St. Petersburg Times Online: World&Nation
TampaBay.com
Place an Ad Calendars Classified Forums Sports Weather
tampabay.com

printer version

Federal agencies pull Web content

For security reasons, information once freely available, such as disaster plans and pipeline maps, is being curtailed.

By CRAIG PITTMAN

© St. Petersburg Times,
published October 3, 2001


Because of heightened security concerns in the wake of the Sept. 11 terrorist attacks on New York and Washington, federal agencies are pulling public information off their Web sites.

From the gigantic Environmental Protection Agency to the tiny National Imagery and Mapping Agency, information that was once freely available now is being curtailed -- although some of it remains accessible in other forms.
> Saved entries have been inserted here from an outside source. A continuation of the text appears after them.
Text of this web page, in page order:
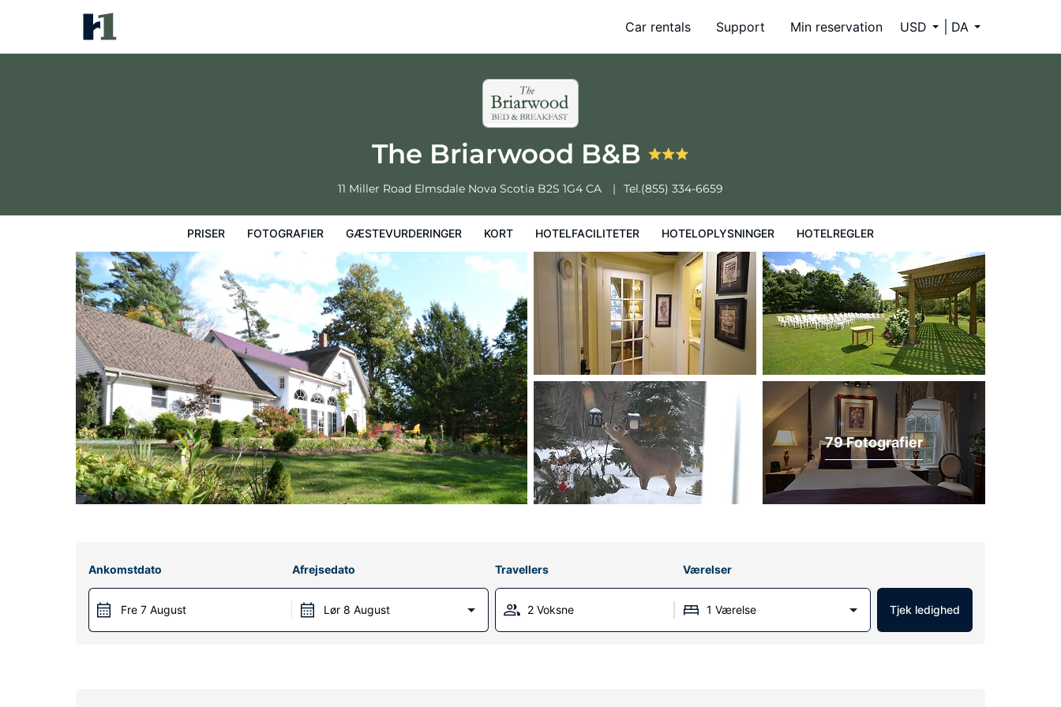
Car rentals Support Min reservation USD DA
The Briarwood B&B
11 Miller Road Elmsdale Nova Scotia B2S 1G4 CA Tel.(855) 334-6659
PRISER FOTOGRAFIER GÆSTEVURDERINGER KORT HOTELFACILITETER HOTELOPLYSNINGER HOTELREGLER
Hotelregler
79 Fotografier
Ankomstdato
Fre 7 August
Afrejsedato
Lør 8 August
Travellers Værelser
2 Voksne 1 Værelse Tjek ledighed
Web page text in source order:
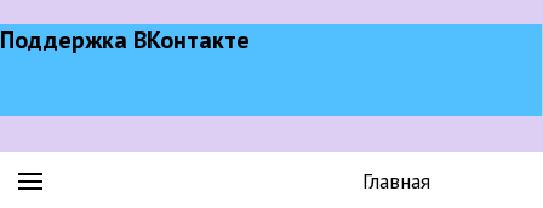
Поддержка ВКонтакте
Главная
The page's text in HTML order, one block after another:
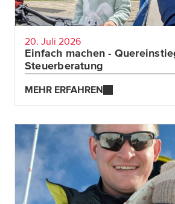
20. Juli 2026
Einfach machen -
Steuerberatung
MEHR ERFAHREN
klassischen Karriere als
zum Quereinstieg
Zwischen Steuerdschungel,
Kinder-ins-Bett-Bringen: Franz-
moderne Arbeitszeitmodelle,
starkes Team es möglich
Papa-Sein
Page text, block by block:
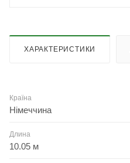
ХАРАКТЕРИСТИКИ
Країна
Німеччина
Длина
10.05 м
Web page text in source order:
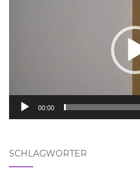
00:00
SCHLAGWÖRTER
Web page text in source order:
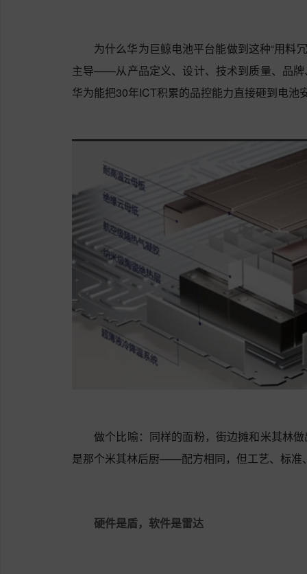
为什么华为巨鲸电池平台能做到这种“用料
主导——从产品定义、设计、技术到质量、品
华为能把30年ICT积累的品控能力直接砸到电池
做个比喻：同样的面粉，街边摊和米其林
是那个米其林后厨——配方相同，但工艺、标准
硬件是盾，软件是雷达
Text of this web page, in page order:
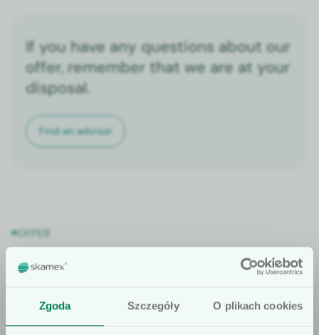
Zgoda Szczegóły O plikach cookies
If you have any questions about our
offer, remember that we are at your
disposal.
Find an advi­sor
OFFER
Also check
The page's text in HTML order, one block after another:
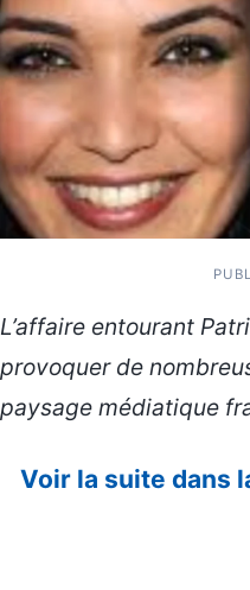
L’affaire entourant
provoquer de
paysage médiatique
Voir la suite dans
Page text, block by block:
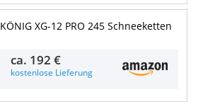
KÖNIG XG-12 PRO 245 Schneeketten
ca. 192 €
kostenlose Lieferung
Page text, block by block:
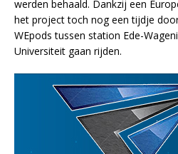
werden behaald. Dankzij een
het project toch nog een tijdje
WEpods tussen station Ede-
Universiteit gaan rijden.
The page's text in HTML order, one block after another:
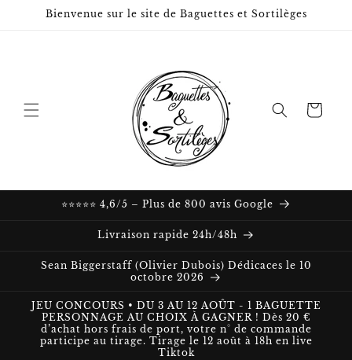
et passer
Bienvenue sur le site de Baguettes et Sortilèges
Panier
⭐⭐⭐⭐⭐ 4,6/5 – Plus de 800 avis Google
Livraison rapide 24h/48h
Sean Biggerstaff (Olivier Dubois) Dédicaces le 10
octobre 2026
JEU CONCOURS • DU 3 AU 12 AOÛT - 1 BAGUETTE
PERSONNAGE AU CHOIX À GAGNER ! Dès 20 €
d’achat hors frais de port, votre n° de commande
participe au tirage. Tirage le 12 août à 18h en live
Tiktok
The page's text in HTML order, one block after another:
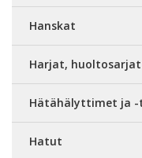
Hanskat
Harjat,
Hätähälyttimet ja
Hatut
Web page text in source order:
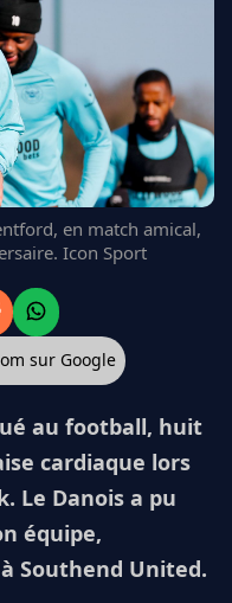
en match amical,
Icon Sport
sur Google
au football, huit
cardiaque lors
Le Danois a pu
équipe,
Southend United.
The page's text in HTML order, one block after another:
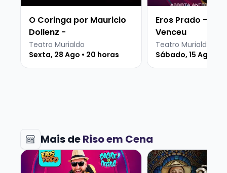
O Coringa por Mauricio
Dollenz -
Teatro Murialdo
Sexta, 28 Ago • 20 horas
Eros Prado - A
Venceu
Teatro Murialdo
Sábado, 15 Ago •
Mais deRiso em Cena
Veja mais sobre Eros Prado - A 5° Serie Venceu
Veja mais sobre
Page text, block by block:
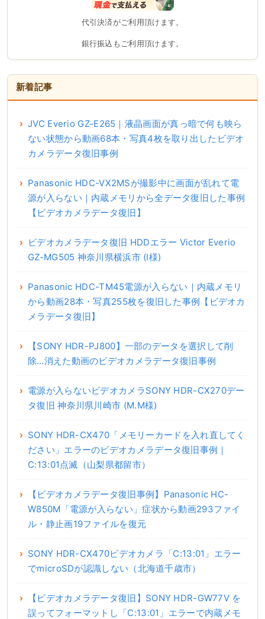
代引決済がご利用頂けます。
銀行振込もご利用頂けます。
新着記事
JVC Everio GZ-E265｜液晶画面が真っ暗で何も映ら
ない状態から動画68本・写真4枚を取り出したビデオ
カメラデータ復旧事例
Panasonic HDC-VX2MSが撮影中に画面が乱れて電
源が入らない｜内蔵メモリから全データ復旧した事例
【ビデオカメラデータ復旧】
ビデオカメラデータ復旧 HDDエラー Victor Everio
GZ-MG505 神奈川県横浜市 (I様)
Panasonic HDC-TM45電源が入らない｜内蔵メモリ
から動画28本・写真255枚を復旧した事例【ビデオカ
メラデータ復旧】
【SONY HDR-PJ800】一部のデータを選択して削
除…消えた動画のビデオカメラデータ復旧事例
電源が入らないビデオカメラSONY HDR-CX270デー
タ復旧 神奈川県川崎市 (M.M様)
SONY HDR-CX470「メモリーカードを入れ直してく
ださい」エラーのビデオカメラデータ復旧事例｜
C:13:01点滅（山梨県都留市）
【ビデオカメラデータ復旧事例】Panasonic HC-
W850M「電源が入らない」症状から動画293ファイ
ル・静止画19ファイルを復元
SONY HDR-CX470ビデオカメラ「C:13:01」エラー
でmicroSDが認識しない（北海道千歳市）
【ビデオカメラデータ復旧】SONY HDR-GW77V を
誤ってフォーマットし「C:13:01」エラーで内蔵メモ
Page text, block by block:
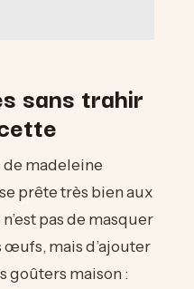
sans trahir
de madeleine
prête très bien aux
pas de masquer
mais d’ajouter
goûters maison :
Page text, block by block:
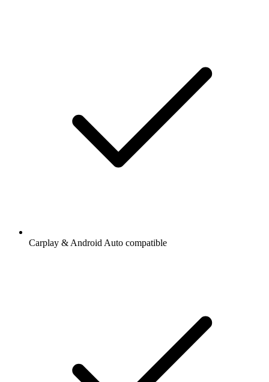
Carplay & Android Auto compatible
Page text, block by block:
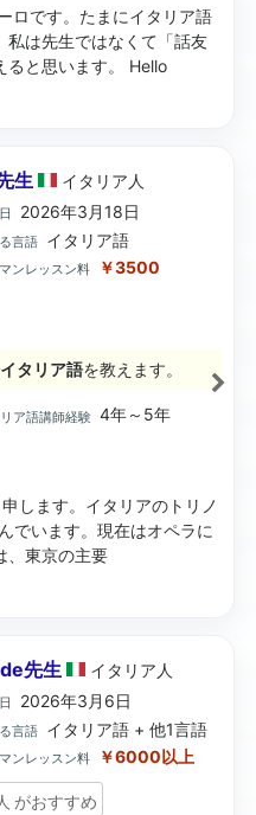
ロです。たまにイタリア語
私は先生ではなくて「話友
ると思います。 Hello
生 イタリア 人
2026年3月18日
言語 イタリア語
ンレッスン料 ￥3500
イタリア語を教えます。
ア語講師経験 4年～5年
します。イタリアのトリノ
でいます。現在はオペラに
、東京の主要
先生 イタリア 人
2026年3月6日
言語 イタリア語 + 他1言語
ンレッスン料 ￥6000以上
がおすすめ
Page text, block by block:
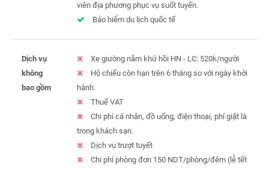
viên địa phương phục vụ suốt tuyến.
Bảo hiểm du lịch quốc tế
Dịch vụ
không
bao gồm
Xe giường nằm khứ hồi HN - LC: 520k/người
Hộ chiếu còn hạn trên 6 tháng so với ngày khởi
hành.
Thuế VAT
Chi phí cá nhân, đồ uống, điện thoại, phí giặt là
trong khách sạn.
Dịch vụ trượt tuyết
Chi phí phòng đơn 150 NDT/phòng/đêm (lễ tết
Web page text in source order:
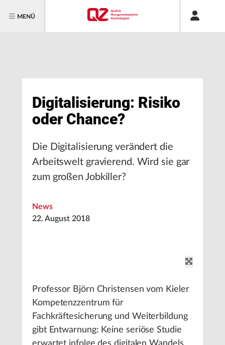
MENÜ
Digitalisierung: Risiko
oder Chance?
Die Digitalisierung verändert die
Arbeitswelt gravierend. Wird sie gar
zum großen Jobkiller?
News
22. August 2018
Professor Björn Christensen vom Kieler
Kompetenzzentrum für
Fachkräftesicherung und Weiterbildung
gibt Entwarnung: Keine seriöse Studie
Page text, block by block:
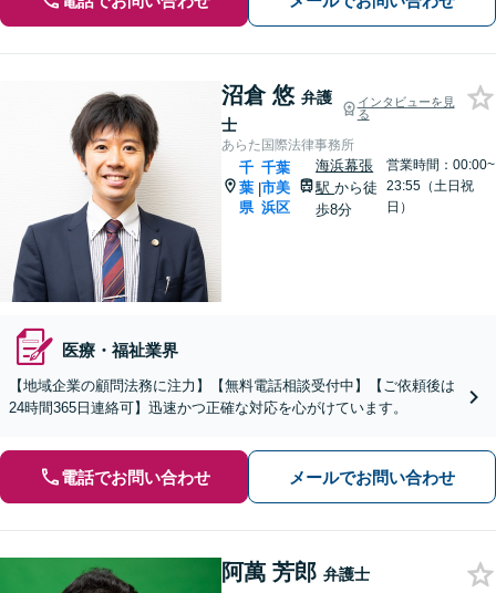
沼倉 悠 弁護
士
インタビューを見
る
あらた国際法律事務所
千
葉
県
|
千葉
市美
浜区
海浜幕張
駅から徒
歩8分
営業時間：00:00~
23:55（土日祝
日）
医療・福祉業界
【地域企業の顧問法務に注力】【無料電話相談受付中】【ご依頼後は
24時間365日連絡可】迅速かつ正確な対応を心がけています。
電話でお問い合わせ メールでお問い合わせ
阿萬 芳郎 弁護士
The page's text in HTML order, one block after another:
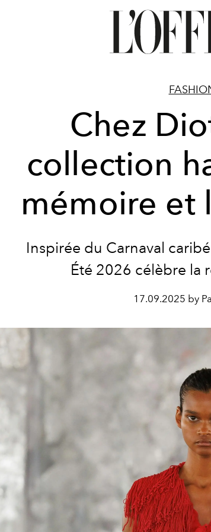
Chez
collection
mémoire et
Inspirée du Carnaval
Été 2026 célèbre la
17.09.2025 by
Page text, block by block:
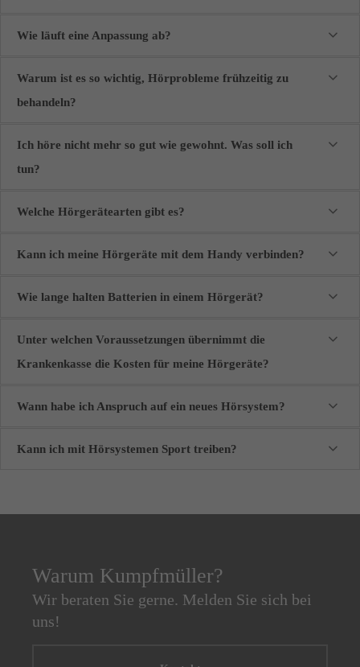
Wie läuft eine Anpassung ab?
Warum ist es so wichtig, Hörprobleme frühzeitig zu
behandeln?
Ich höre nicht mehr so gut wie gewohnt. Was soll ich
tun?
Welche Hörgerätearten gibt es?
Kann ich meine Hörgeräte mit dem Handy verbinden?
Wie lange halten Batterien in einem Hörgerät?
Unter welchen Voraussetzungen übernimmt die
Krankenkasse die Kosten für meine Hörgeräte?
Wann habe ich Anspruch auf ein neues Hörsystem?
Kann ich mit Hörsystemen Sport treiben?
Warum Kumpfmüller?
Wir beraten Sie gerne. Melden Sie sich bei
uns!

Nothing like this happened during the 1991 Persian Gulf War, which predated the Internet boom. The security concerns generated by the terrorist attacks may forever change the way people regard that free information, said Winn Schwartau, a nationally known Internet security expert from Seminole.

Before the attacks, he said, everyone liked putting lots of information on Web sites. "Now the question that's going to be asked a lot is, "Why should we make this information so easily available?' " said Schwartau, author of Information Warfare.

EPA officials have pulled the plug on a database of disaster plans filed by 14,000 chemical plants and industrial facilities around the country. The plans were intended to provide the communities in which the plants are located with information about what could happen should there be a disaster.

Click on that Web site now, though, and a "Not Found" notice pops up.

"Intuitively we took that down the day of the attacks," said Tina Kreisher, EPA communications director.

The Department of Transportation's Office of Pipeline Safety has pulled from its Web site a map showing the 1.9-million miles of natural gas and hazardous liquid pipelines that crisscross the country. Unlike other agencies, DOT officials posted an explanation for the move.

"Recent events have focused additional security concerns on critical infrastructure systems," the DOT Web site says. From now on, DOT "is providing pipeline data to pipeline operators and local, state, and federal government officials only."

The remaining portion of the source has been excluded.